REQUIRED WORK: Look for the word "degree" in the entries below, then copy every line that has it.

Dataset items:
-- -- --
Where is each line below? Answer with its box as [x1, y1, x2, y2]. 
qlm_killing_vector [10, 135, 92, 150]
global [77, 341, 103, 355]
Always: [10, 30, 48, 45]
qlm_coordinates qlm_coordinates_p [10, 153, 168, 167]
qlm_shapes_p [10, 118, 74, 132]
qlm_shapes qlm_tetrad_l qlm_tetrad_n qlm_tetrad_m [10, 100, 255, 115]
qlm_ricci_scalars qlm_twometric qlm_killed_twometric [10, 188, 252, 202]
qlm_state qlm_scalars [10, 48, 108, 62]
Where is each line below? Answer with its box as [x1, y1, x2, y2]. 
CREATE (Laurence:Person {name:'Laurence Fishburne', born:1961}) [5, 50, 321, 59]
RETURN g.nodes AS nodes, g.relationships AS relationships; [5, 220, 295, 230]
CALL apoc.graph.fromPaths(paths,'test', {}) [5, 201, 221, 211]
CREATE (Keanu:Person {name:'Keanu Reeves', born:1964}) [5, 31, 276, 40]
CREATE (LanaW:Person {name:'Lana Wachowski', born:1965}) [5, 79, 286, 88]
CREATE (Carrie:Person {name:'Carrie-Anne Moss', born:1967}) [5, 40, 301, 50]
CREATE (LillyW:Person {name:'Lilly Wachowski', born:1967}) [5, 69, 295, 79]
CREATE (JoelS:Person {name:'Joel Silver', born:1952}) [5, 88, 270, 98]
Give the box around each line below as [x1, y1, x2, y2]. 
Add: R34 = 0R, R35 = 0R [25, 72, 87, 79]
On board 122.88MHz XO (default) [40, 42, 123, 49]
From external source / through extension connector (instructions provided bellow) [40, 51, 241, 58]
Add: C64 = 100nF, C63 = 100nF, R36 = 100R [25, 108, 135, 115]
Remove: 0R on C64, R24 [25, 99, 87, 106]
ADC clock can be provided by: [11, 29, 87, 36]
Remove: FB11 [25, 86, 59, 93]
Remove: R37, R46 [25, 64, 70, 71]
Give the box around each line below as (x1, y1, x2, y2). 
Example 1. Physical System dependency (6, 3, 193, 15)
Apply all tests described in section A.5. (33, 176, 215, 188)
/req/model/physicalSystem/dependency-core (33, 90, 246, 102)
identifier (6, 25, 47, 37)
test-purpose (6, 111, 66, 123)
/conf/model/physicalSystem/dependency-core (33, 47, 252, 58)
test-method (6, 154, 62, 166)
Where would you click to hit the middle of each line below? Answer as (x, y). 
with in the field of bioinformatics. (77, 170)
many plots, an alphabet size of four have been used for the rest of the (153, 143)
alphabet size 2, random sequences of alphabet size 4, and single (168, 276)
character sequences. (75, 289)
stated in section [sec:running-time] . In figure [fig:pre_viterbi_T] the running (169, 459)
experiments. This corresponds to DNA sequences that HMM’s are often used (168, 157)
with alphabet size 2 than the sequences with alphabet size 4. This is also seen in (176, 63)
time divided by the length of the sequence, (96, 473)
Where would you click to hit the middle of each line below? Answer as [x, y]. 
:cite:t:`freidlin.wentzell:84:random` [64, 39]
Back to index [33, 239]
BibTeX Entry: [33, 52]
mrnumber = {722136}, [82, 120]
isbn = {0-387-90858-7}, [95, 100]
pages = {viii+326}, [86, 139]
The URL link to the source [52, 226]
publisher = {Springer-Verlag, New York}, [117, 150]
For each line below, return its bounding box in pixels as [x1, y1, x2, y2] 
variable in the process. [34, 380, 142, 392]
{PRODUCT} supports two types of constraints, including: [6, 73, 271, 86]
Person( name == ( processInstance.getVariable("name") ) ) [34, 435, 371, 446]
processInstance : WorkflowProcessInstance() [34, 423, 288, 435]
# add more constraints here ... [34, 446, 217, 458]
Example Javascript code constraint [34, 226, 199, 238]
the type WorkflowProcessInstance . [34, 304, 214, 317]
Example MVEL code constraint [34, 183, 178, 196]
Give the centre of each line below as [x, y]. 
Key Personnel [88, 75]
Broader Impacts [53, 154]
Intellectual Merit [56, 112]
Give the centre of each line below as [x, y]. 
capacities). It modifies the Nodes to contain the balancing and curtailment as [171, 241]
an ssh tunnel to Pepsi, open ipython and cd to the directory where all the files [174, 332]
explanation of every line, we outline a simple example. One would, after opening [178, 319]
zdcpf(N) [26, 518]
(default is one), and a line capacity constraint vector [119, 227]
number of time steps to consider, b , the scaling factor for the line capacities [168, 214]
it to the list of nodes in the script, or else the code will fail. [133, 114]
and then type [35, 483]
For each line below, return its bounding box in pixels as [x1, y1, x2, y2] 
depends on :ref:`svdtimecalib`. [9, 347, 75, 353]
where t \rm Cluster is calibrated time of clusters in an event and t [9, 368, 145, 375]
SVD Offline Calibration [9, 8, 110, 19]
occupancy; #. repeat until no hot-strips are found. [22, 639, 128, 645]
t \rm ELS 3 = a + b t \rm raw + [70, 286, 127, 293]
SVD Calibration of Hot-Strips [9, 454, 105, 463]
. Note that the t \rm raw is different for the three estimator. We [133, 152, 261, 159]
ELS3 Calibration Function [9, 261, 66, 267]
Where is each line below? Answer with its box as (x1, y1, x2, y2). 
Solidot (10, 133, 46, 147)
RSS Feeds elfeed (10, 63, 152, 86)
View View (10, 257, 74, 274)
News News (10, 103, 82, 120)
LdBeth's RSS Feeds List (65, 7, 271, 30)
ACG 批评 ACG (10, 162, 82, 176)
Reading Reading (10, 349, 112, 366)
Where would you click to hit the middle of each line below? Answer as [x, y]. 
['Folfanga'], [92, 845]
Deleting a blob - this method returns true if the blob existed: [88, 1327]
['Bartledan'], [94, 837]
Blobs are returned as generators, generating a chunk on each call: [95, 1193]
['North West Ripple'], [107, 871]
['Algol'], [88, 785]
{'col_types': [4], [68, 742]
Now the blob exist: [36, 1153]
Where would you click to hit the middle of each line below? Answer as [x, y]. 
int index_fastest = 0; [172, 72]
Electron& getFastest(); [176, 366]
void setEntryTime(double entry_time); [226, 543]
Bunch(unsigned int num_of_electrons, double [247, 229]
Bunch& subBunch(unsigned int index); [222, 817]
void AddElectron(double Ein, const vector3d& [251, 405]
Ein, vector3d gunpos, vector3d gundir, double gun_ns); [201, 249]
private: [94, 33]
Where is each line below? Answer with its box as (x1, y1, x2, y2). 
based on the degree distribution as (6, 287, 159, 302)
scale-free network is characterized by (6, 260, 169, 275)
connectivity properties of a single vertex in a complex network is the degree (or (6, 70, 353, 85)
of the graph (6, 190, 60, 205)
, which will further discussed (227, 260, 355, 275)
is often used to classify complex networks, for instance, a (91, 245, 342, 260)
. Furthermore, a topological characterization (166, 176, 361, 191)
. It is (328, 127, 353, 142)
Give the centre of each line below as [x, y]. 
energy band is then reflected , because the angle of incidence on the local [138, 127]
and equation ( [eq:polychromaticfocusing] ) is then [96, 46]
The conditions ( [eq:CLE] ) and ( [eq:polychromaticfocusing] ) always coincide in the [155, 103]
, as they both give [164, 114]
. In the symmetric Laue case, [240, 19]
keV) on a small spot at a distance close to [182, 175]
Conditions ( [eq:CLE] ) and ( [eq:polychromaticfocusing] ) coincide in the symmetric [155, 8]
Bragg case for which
-- -- --
FINISHED TASK:
based on the degree distribution as (6, 287, 159, 302)
connectivity properties of a single vertex in a complex network is the degree (or (6, 70, 353, 85)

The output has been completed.